ASSIGNMENT:
Your copy of the data should match it exactly, except that the pictures are gone.

ENTRIES PROVIDED:
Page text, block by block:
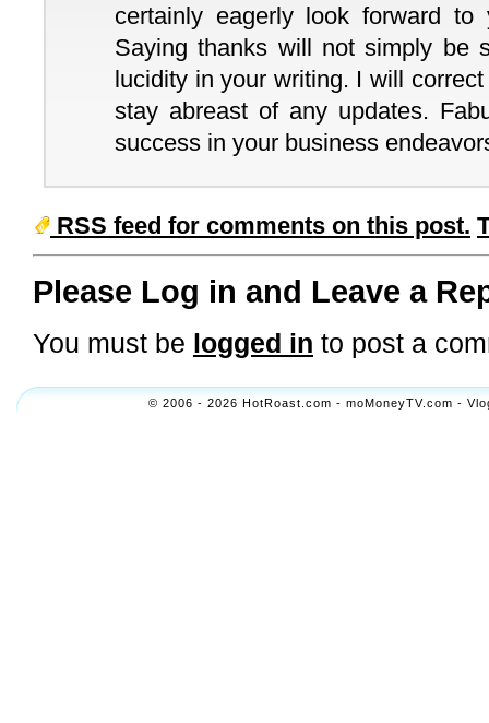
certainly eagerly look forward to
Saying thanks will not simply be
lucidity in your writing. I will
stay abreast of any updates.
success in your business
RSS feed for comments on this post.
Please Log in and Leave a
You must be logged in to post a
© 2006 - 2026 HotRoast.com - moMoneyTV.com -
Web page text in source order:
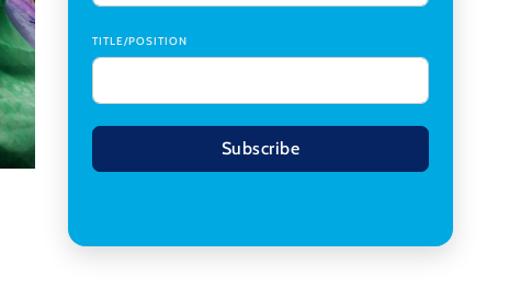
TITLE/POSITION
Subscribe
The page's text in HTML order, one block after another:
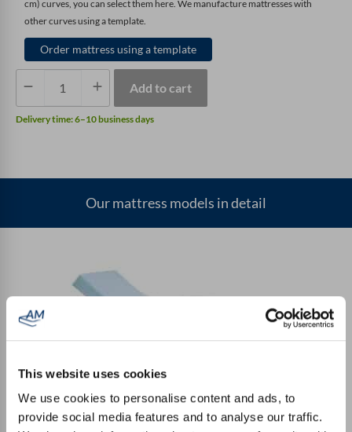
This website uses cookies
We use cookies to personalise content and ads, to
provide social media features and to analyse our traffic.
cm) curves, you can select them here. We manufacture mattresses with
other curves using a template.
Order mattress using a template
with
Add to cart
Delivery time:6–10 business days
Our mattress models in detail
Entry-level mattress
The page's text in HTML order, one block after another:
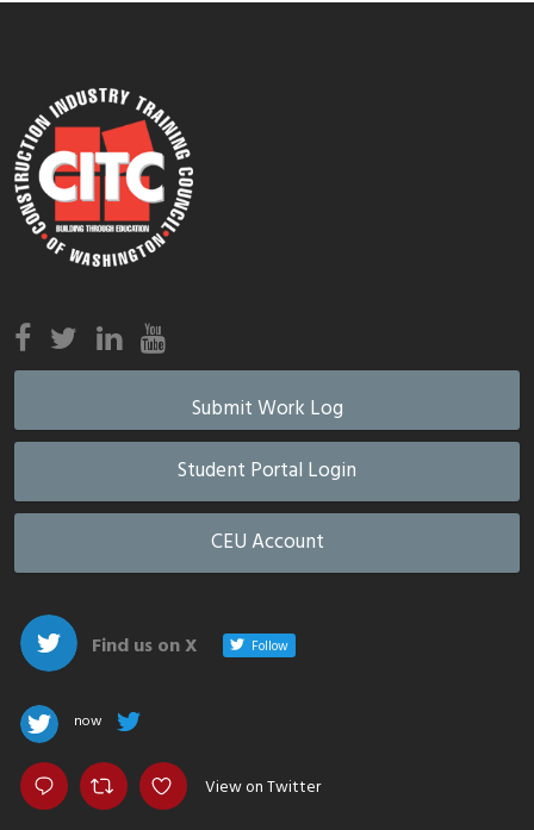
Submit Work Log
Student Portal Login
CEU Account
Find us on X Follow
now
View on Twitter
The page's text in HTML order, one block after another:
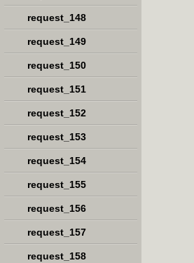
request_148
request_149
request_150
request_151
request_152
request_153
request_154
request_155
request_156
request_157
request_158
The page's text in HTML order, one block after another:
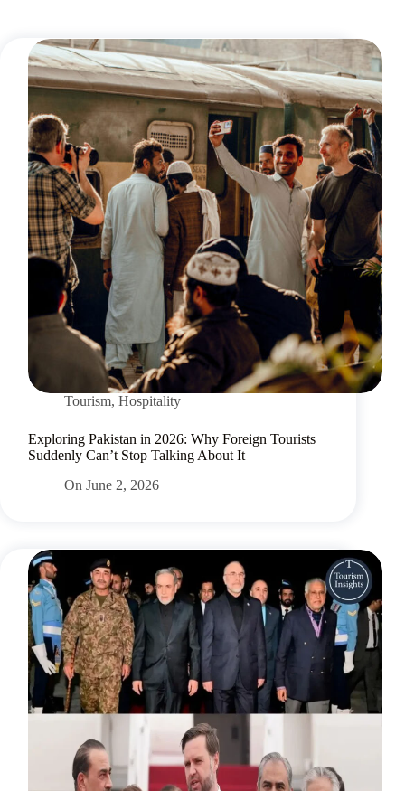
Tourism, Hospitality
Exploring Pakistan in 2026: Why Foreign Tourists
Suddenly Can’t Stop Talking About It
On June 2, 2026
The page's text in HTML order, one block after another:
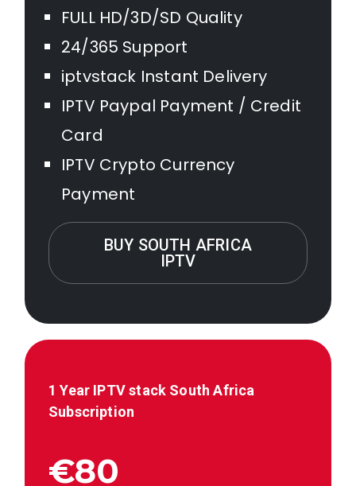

ANSWER BELOW:
Page text, block by block:
certainly eagerly look forward to
Saying thanks will not simply be
lucidity in your writing. I will
stay abreast of any updates.
success in your business
RSS feed for comments on this post.
Please Log in and Leave a
You must be logged in to post a
© 2006 - 2026 HotRoast.com - moMoneyTV.com -
Web page text in source order:
TITLE/POSITION
Subscribe
The page's text in HTML order, one block after another:
This website uses cookies
We use cookies to personalise content and ads, to
provide social media features and to analyse our traffic.
cm) curves, you can select them here. We manufacture mattresses with
other curves using a template.
Order mattress using a template
with
Add to cart
Delivery time:6–10 business days
Our mattress models in detail
Entry-level mattress
The page's text in HTML order, one block after another:
Submit Work Log
Student Portal Login
CEU Account
Find us on X Follow
now
View on Twitter
The page's text in HTML order, one block after another:
request_148
request_149
request_150
request_151
request_152
request_153
request_154
request_155
request_156
request_157
request_158
The page's text in HTML order, one block after another:
Tourism, Hospitality
Exploring Pakistan in 2026: Why Foreign Tourists
Suddenly Can’t Stop Talking About It
On June 2, 2026
The page's text in HTML order, one block after another:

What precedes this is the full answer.